Die provisorische Versorgung im OK-Frontzahnbereich soll die Ansprüche und Erwartungen der Patientin evaluieren und dient als funktioneller und ästhetischer Prototyp. Die Suprakonstruktionen im Seitenzahnbereich wurden aus Zirkonoxid (LavaTM) angefertigt und eingesetzt. Aus Stabilitätsgründen wurde die zementierte Suprakonstruktion 14–16 verblockt. Im UK wurden ausschließlich zementierte Einzelzahnkronen eingesetzt (Abb. 16).

Schlussfolgerung

In der modernen Zahnmedizin ist man zunehmend mit einem Patientenklientel konfrontiert, welches höchste Ansprüche an Ästhetik stellt und Behandlungsabläufe kritisch hinterfragt.

Das vorgestellte Patientenbeispiel zeigt die exakte Übertragung der digital festgelegten Implantatpositionen (full guided) mit CAD/CAM-erstellten Abutments sowie der Suprakonstruktionen für den OK. Vergleichend hierzu erfolgte im UK die Implantation mittels Vorbohrschablone (pilot drill guide). Vonseiten der Anbieter navigationsunterstützter Implantationssysteme werden klinische Zuverlässigkeit, ein vorhersagbarer Planungserfolg, schonende und patientenfreundliche Versorgung sowie Zeit- und Kosteneffizienz propagiert. Um den hohen Qualitätsansprüchen der Patienten gerecht zu werden, kommt der Zahnarzt oftmals unkritisch in Versuchung, diese innovativen Verfahren zu nutzen. Das dargestellte Beispiel zeigt aber auch, dass für ein optimales Resultat Erfahrung im Bereich der 3-D-Diagnostik und der Anwendung navigationsgestützter Verfahren notwendig ist. Als Vorteil des digitalen Workflows lässt sich festhalten, dass das prothetische Resultat bereits im Vorfeld geplant werden kann und limitierende anatomische Strukturen bereits präoperativ diagnostiziert werden können, um Risiken während des chirurgischen Eingriffs zu minimieren. Durch dieses minimalinvasive Vorgehen können zudem postoperative Beschwerden reduziert und der Patientenkomfort erhöht werden.
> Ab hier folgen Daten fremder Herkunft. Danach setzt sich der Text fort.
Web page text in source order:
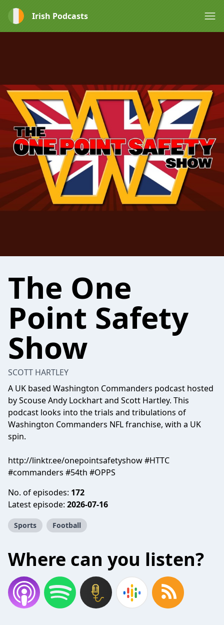
Irish Podcasts
The One
Point Safety
Show
SCOTT HARTLEY
A UK based Washington Commanders podcast hosted
by Scouse Andy Lockhart and Scott Hartley. This
podcast looks into the trials and tribulations of
Washington Commanders NFL franchise, with a UK
spin.
http://linktr.ee/onepointsafetyshow #HTTC
#commanders #54th #OPPS
No. of episodes: 172
Latest episode: 2026-07-16
Sports Football
Where can you listen?
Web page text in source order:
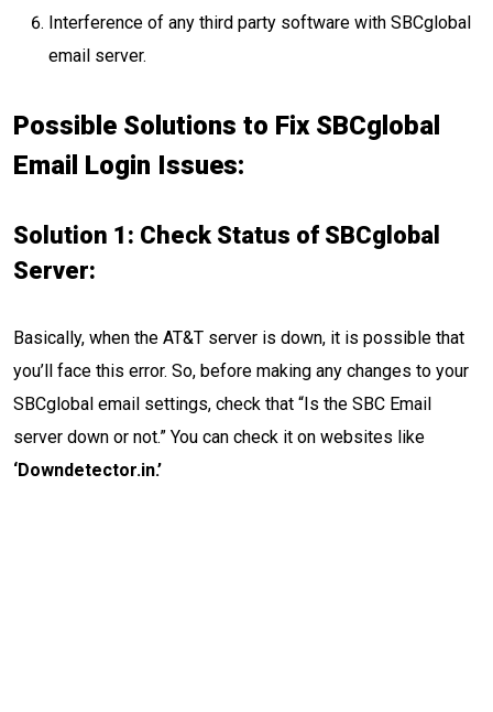
Interference of any third party software with SBCglobal
email server.
Possible Solutions to Fix SBCglobal
Email Login Issues:
Solution 1: Check Status of SBCglobal
Server:
Basically, when the AT&T server is down, it is possible that
you’ll face this error. So, before making any changes to your
SBCglobal email settings, check that “Is the SBC Email
server down or not.” You can check it on websites like
‘Downdetector.in.’
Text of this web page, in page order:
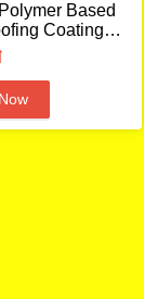
Based
Coating
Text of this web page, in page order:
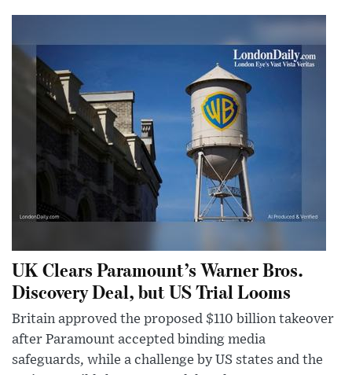
UK Clears Paramount’s Warner Bros.
Discovery Deal, but US Trial Looms
Britain approved the proposed $110 billion takeover
after Paramount accepted binding media
safeguards, while a challenge by US states and the
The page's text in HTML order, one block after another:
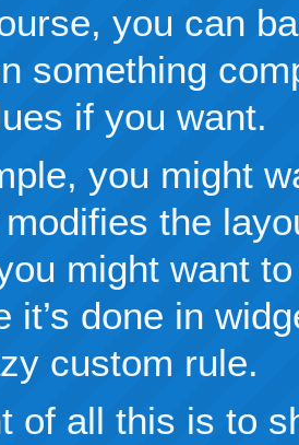
you can
something
if you want.
you might
the
might want
it’s done in
custom rule.
of all this is to
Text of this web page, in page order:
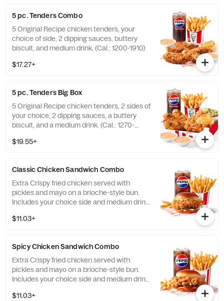
5 pc. Tenders Combo
5 Original Recipe chicken tenders, your
choice of side, 2 dipping sauces, buttery
biscuit, and medium drink. (Cal.: 1200-1910)
$17.27+
5 pc. Tenders Big Box
5 Original Recipe chicken tenders, 2 sides of
your choice, 2 dipping sauces, a buttery
biscuit, and a medium drink. (Cal.: 1270-
$19.55+
Classic Chicken Sandwich Combo
Extra Crispy fried chicken served with
pickles and mayo on a brioche-style bun.
Includes your choice side and medium drink.
$11.03+
Spicy Chicken Sandwich Combo
Extra Crispy fried chicken served with
pickles and mayo on a brioche-style bun.
Includes your choice side and medium drink.
$11.03+
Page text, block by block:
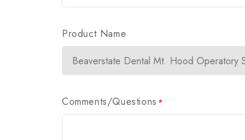
Product Name
Comments/Questions*
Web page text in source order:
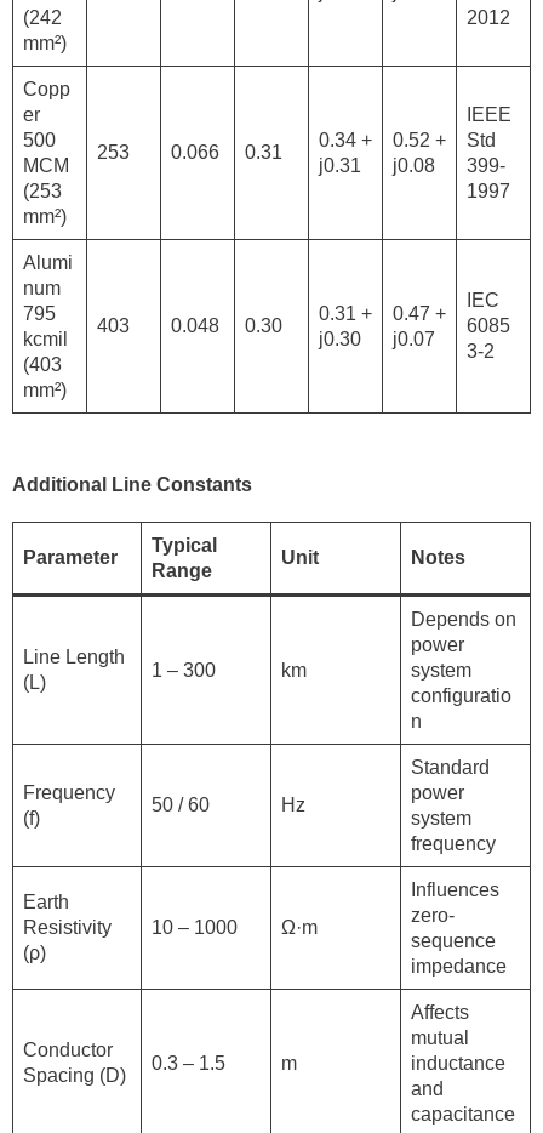
(242
mm²)
2012
Copp
er
500
MCM
(253
mm²)
253 0.066 0.31
0.34 +
j0.31
0.52 +
j0.08
IEEE
Std
399-
1997
Alumi
num
795
kcmil
(403
mm²)
403 0.048 0.30
0.31 +
j0.30
0.47 +
j0.07
IEC
6085
3-2
Additional Line Constants
Parameter
Typical
Range
Unit Notes
Line Length
(L)
1 – 300 km
Depends on
power
system
configuratio
n
Frequency
(f)
50 / 60 Hz
Standard
power
system
frequency
Earth
Resistivity
(ρ)
10 – 1000 Ω·m
Influences
zero-
sequence
impedance
Conductor
Spacing (D)
0.3 – 1.5 m
Affects
mutual
inductance
and
capacitance
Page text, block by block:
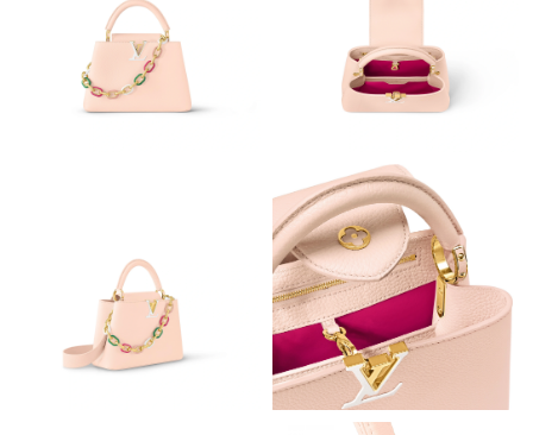
Just Sold: Chris from Los Angeles on Aug 05, 2026 at 11:04 PM.
Just Sold: Ian from Berlin on Jul 30, 2026 at 11:21 PM.
Just Sold: Sam from Columbus on Jun 01, 2026 at 11:22 PM.
Just Sold: Jade from Sacramento on May 24, 2026 at 1:16 PM.
Just Sold: Liam from Phoenix on Jun 03, 2026 at 2:55 PM.
Just Sold: Sam from Portland on Jul 02, 2026 at 11:39 PM.
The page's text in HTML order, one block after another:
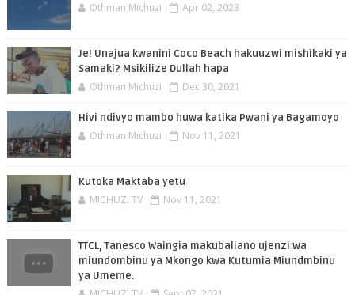
Othman Michuzi Apr 02, 2023
Je! Unajua kwanini Coco Beach hakuuzwi mishikaki ya
Samaki? Msikilize Dullah hapa
Othman Michuzi Dec 30, 2021
Hivi ndivyo mambo huwa katika Pwani ya Bagamoyo
Othman Michuzi Nov 11, 2021
Kutoka Maktaba yetu
MICHUZI TV Nov 11, 2021
TTCL, Tanesco Waingia makubaliano ujenzi wa
miundombinu ya Mkongo kwa Kutumia Miundmbinu
ya Umeme.
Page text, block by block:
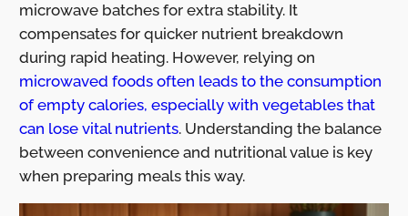
microwave batches for extra stability. It
compensates for quicker nutrient breakdown
during rapid heating. However, relying on
microwaved foods often leads to the consumption
of empty calories, especially with vegetables that
can lose vital nutrients. Understanding the balance
between convenience and nutritional value is key
when preparing meals this way.
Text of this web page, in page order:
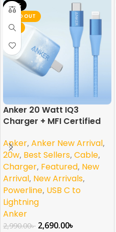
-10%
SOLD OUT
NEW
Anker 20 Watt IQ3
Charger + MFI Certified
Anker, Anker New Arrival,
20w, Best Sellers, Cable,
Charger, Featured, New
Arrival, New Arrivals,
Powerline, USB C to
Lightning
Anker
2,990.00৳ 2,690.00৳

Der Zeitfaktor und die Kosteneffizienz sind allerdings kritisch zu hinterfragen. Schlussfolgernd ist auch anhand des Fallberichts zu erkennen, dass digitale Implantationsverfahren den Behandlungserfolg positiv beeinflussen können. Voraussetzung hierfür ist allerdings ein Zusammenwirken von erfahrenen Implantologen, Technikern und prothetisch erfahrenen Zahnärzten.